## Task statement
Only the lines in the entries below from the line with "Console usage (14, 233, 92, 248)" to the line with "void setTickSize (double", both included, belong in the answer, transcribed exactly and without pictures.

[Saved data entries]
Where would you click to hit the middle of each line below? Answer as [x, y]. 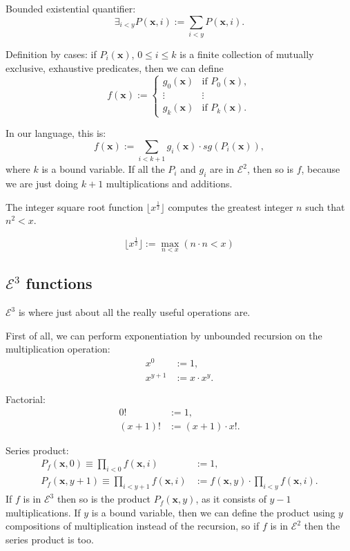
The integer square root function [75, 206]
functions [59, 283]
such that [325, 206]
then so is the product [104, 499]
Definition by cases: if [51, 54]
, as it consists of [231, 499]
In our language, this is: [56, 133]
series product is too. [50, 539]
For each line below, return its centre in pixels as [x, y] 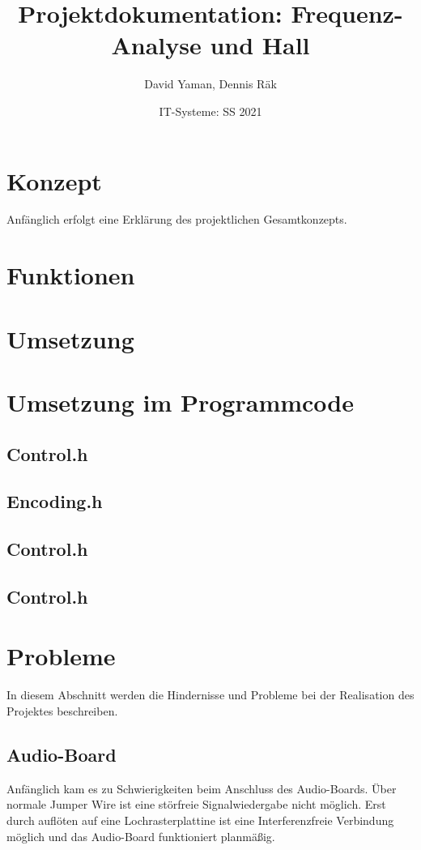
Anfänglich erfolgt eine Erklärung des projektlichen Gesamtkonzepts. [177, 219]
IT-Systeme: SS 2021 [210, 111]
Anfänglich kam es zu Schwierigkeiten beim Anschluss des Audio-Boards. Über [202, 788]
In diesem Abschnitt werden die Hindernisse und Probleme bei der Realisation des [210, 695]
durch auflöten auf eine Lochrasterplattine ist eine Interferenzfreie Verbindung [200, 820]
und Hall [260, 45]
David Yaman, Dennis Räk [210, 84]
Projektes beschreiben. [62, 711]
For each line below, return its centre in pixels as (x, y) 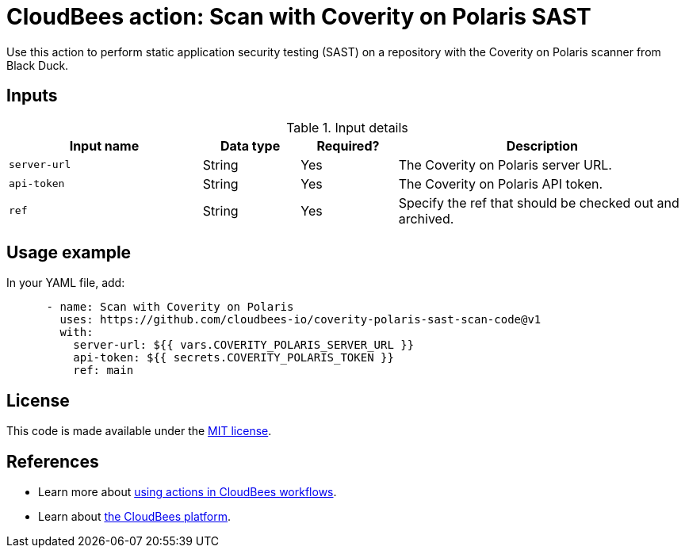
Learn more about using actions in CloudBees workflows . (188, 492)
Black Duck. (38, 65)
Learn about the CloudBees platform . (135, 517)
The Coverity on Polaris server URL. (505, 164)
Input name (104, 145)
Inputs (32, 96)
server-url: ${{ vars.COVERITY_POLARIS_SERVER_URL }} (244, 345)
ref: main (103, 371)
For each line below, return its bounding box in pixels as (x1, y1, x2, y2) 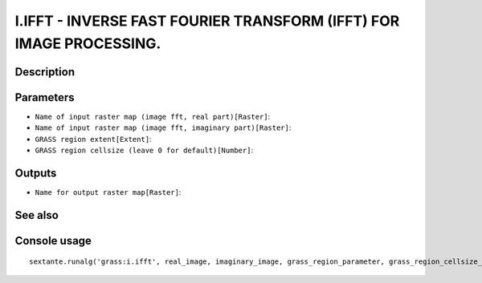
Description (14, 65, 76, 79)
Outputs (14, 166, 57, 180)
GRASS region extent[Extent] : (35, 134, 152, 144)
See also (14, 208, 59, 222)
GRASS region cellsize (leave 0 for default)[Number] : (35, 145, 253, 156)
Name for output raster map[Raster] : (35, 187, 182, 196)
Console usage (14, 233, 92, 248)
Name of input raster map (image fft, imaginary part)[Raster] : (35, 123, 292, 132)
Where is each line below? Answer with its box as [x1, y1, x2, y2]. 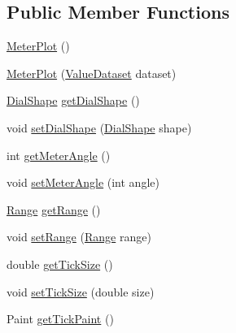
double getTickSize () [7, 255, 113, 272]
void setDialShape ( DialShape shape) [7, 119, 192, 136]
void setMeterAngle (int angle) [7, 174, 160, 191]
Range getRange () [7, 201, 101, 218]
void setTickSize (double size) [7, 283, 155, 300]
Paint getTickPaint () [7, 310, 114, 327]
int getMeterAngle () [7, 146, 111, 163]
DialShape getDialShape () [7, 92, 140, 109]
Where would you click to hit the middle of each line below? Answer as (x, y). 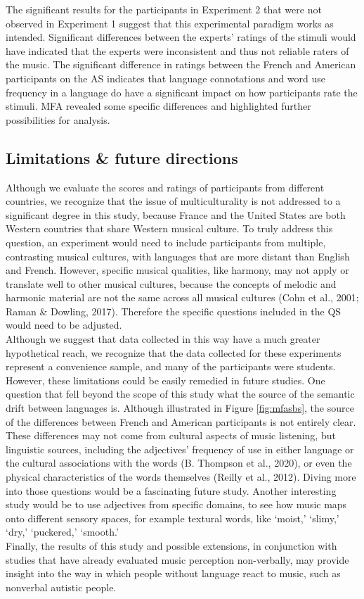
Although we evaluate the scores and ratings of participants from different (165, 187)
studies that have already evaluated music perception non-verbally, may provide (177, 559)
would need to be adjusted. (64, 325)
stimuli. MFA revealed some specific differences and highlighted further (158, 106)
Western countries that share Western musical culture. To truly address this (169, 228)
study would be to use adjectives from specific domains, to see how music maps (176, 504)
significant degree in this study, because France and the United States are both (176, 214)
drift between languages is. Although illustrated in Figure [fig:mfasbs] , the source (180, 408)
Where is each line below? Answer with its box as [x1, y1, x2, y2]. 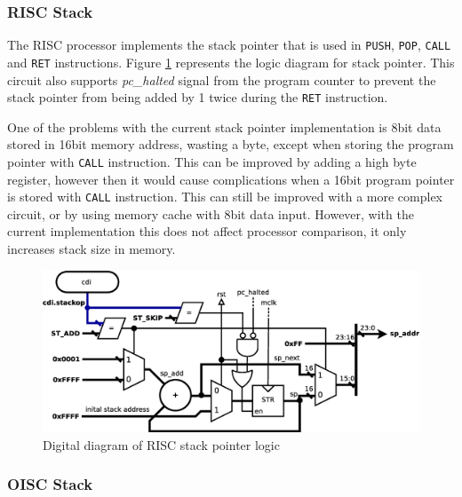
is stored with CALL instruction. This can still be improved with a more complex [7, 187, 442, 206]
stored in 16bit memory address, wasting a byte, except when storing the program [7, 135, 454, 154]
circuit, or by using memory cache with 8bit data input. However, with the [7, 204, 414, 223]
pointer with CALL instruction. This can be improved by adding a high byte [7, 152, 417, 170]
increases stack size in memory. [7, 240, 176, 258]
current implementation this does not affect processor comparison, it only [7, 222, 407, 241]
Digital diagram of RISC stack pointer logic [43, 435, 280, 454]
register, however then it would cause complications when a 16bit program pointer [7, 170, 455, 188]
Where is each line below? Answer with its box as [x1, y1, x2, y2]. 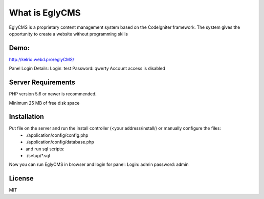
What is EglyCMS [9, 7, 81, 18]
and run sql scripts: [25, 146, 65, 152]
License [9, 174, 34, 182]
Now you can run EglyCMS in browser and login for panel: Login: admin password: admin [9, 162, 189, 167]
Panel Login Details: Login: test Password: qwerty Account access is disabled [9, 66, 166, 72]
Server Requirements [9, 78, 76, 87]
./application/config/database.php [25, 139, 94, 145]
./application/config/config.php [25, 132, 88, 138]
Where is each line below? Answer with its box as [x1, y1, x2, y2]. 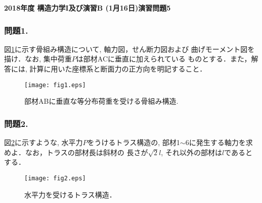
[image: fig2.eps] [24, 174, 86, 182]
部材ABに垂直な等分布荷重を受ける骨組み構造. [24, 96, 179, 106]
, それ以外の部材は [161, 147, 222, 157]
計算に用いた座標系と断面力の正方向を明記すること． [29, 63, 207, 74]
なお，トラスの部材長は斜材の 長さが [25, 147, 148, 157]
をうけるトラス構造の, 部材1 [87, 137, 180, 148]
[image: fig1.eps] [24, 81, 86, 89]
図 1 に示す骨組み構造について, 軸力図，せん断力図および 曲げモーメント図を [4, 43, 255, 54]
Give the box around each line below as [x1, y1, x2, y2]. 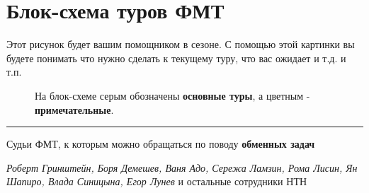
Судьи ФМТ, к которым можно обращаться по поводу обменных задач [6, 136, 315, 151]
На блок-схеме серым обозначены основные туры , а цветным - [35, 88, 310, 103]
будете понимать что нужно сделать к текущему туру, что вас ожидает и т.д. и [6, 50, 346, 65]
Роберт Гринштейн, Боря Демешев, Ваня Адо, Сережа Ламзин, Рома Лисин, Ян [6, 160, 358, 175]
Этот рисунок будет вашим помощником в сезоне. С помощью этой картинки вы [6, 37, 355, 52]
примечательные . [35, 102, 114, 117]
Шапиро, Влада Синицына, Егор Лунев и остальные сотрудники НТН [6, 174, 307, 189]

## Result of this task
Console usage (14, 233, 92, 248)
Name of input raster map (image fft, imaginary part)[Raster] : (35, 123, 292, 132)
Where is each line below? Answer with its box as [x1, y1, x2, y2]. 
double getTickSize () [7, 255, 113, 272]
void setDialShape ( DialShape shape) [7, 119, 192, 136]
void setMeterAngle (int angle) [7, 174, 160, 191]
Range getRange () [7, 201, 101, 218]
void setTickSize (double size) [7, 283, 155, 300]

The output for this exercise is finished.